Backwards to the Future

In a distant galaxy, a star unexplodes. Just moments ago a shell of
tortured matter was flying together at 30 000 kilometres a second. Now
it has become a star, and the last shreds of glowing debris are being
sucked in. With the explosion undone, the star begins the long journey
back to the time when it will be unborn into the gas and dust of an
interstellar cloud.

Is someone running the film backwards for comic effect? Not
necessarily. In a paper published in the last week of 1999, Lawrence
Schulman of Clarkson University in Potsdam, New York dropped a
bombshell. He showed that regions where time flows in the normal
direction can coexist with regions where it flows backwards. There
could be places, perhaps even within our Galaxy, where stars
unexplode, eggs unbreak and living things grow younger with every
second.

To understand how time could run backwards, you need to understand why
it has a preferred direction at all. The equations of physics say that
particles of matter don't care what direction time runs in: any
interaction between two particles could happen just as easily in
reverse. (Some nuclear interactions do show a small bias, but no one
has found a way to turn this into an arrow of time.)

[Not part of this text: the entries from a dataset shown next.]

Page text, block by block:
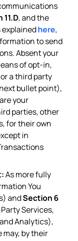
, and the
here,
to send
Absent your
of opt-in,
a third party
bullet point),
your
parties, other
for their own
in
As more fully
You
andSection 6
Services,
Analytics),
by their

But when you have a lot of particles instead of just two, things
change. Messy, disordered states tend to develop from tidier ones.
This tendency is called the thermodynamic arrow of time. Physicists
say that entropy--a measure of disorder--always increases. "It's easy
to break an egg, difficult or impossible to put the pieces back
together," says Schulman.

Say the air in a large room is confined in a 1-metre cube in one
corner, then released. It is perfectly possible that, after five
minutes, the air molecules will all be back in the same 1-metre cube.
Perfectly possible but hugely improbable, because there are far more
ways to arrange the individual molecules when they are spread out than
when they are confined. In fact, the most disordered state--in which
the air molecules are spread more or less evenly throughout the
room--can be achieved in far more ways than any other state. "This is
the second law of thermodynamics," says Schulman, "which seals the
fate of Humpty Dumpty."

However, argues Schulman, a reverse arrow is perfectly possible: "It's
all down to the 'boundary conditions'--the external constraints
imposed on the system." In the room, the air has to be in the 1-metre
cube only at the start of the five-minute period. There is no
constraint on it at the end of the five minutes--the system can find
its own final state.

But say a final condition is imposed. After five minutes, the air
molecules have to be back in the 1-metre cube. On Earth, this is
clearly an artificial situation. But for Schulman, it is perfectly
legitimate to consider such a state of affairs. "There is no reason in
principle why the Universe might not have a future boundary condition
imposed on it," he says.

The future condition would constrain the molecules to follow only a
tiny subset of trajectories, ending up in the 1-metre cube. From our
point of view, time would be running backwards.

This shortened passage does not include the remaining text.